WORK ITEM:
For the records below, say how many lines contain the string "Kaprow". Give the number only.

INFORMATION PROVIDED:
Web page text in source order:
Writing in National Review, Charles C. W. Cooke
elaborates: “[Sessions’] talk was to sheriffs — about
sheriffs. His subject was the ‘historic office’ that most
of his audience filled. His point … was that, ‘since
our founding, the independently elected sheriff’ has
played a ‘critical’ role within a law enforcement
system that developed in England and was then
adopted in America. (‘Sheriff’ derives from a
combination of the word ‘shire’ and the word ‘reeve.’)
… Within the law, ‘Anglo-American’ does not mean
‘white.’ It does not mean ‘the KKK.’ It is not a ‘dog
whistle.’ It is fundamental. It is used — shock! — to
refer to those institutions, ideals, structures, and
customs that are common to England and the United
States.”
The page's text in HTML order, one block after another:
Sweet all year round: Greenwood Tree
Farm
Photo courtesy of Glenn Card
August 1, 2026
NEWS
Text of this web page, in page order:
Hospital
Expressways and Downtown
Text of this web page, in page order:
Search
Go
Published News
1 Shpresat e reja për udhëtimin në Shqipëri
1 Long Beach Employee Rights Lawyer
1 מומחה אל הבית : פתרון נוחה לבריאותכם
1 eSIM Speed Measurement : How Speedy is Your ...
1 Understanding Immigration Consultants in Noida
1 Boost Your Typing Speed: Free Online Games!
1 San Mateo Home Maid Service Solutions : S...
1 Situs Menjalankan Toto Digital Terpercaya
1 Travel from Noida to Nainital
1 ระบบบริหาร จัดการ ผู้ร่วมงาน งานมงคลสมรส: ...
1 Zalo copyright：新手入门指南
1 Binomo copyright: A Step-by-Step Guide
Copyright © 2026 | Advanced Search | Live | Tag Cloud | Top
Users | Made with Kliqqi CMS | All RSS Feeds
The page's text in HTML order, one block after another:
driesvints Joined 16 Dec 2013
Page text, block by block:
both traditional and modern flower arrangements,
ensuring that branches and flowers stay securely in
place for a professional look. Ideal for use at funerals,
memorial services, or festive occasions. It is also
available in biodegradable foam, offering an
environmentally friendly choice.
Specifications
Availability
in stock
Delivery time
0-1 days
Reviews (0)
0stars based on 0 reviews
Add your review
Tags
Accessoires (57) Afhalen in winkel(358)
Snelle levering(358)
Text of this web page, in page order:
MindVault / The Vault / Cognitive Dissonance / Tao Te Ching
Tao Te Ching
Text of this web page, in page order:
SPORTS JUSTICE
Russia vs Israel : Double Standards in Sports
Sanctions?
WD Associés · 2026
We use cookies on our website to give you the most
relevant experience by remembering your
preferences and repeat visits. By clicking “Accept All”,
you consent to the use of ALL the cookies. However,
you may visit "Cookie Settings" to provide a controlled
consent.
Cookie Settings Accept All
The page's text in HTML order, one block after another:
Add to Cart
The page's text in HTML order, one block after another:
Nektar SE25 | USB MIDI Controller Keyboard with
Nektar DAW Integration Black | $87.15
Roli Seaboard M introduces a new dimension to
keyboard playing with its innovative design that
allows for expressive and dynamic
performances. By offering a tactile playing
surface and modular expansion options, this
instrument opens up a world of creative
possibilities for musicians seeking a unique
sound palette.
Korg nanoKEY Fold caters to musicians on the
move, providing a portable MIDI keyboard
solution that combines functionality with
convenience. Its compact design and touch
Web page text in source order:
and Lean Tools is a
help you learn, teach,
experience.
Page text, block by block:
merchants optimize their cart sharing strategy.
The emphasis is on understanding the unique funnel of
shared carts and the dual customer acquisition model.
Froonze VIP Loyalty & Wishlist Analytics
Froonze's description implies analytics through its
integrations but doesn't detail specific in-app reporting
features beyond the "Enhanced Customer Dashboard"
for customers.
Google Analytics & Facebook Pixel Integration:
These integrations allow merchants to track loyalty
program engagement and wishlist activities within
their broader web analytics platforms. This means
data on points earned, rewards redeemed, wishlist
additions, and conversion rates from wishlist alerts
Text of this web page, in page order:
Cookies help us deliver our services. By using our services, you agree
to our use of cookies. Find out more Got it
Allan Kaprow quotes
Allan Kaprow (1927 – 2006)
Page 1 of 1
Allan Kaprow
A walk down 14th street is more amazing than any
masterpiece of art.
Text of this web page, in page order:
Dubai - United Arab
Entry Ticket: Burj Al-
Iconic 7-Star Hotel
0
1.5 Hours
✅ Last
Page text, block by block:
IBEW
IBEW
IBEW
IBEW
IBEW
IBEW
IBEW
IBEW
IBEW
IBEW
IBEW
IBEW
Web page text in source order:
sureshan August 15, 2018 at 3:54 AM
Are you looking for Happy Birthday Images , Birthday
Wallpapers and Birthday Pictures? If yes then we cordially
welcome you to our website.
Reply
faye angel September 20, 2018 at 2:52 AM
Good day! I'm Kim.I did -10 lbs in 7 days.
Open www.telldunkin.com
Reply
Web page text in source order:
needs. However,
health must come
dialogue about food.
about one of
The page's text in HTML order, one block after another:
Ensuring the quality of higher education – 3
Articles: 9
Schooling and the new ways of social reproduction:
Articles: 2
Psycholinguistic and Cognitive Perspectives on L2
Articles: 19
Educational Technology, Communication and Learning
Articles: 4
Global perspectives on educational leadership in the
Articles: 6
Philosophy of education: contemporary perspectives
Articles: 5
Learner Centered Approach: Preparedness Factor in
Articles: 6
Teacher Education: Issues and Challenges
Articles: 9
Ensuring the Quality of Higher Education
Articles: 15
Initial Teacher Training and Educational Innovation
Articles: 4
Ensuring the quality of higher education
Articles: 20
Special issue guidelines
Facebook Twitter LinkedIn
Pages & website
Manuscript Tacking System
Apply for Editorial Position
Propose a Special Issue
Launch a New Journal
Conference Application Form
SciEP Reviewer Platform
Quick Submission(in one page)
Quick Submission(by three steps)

FINISHED TASK:
3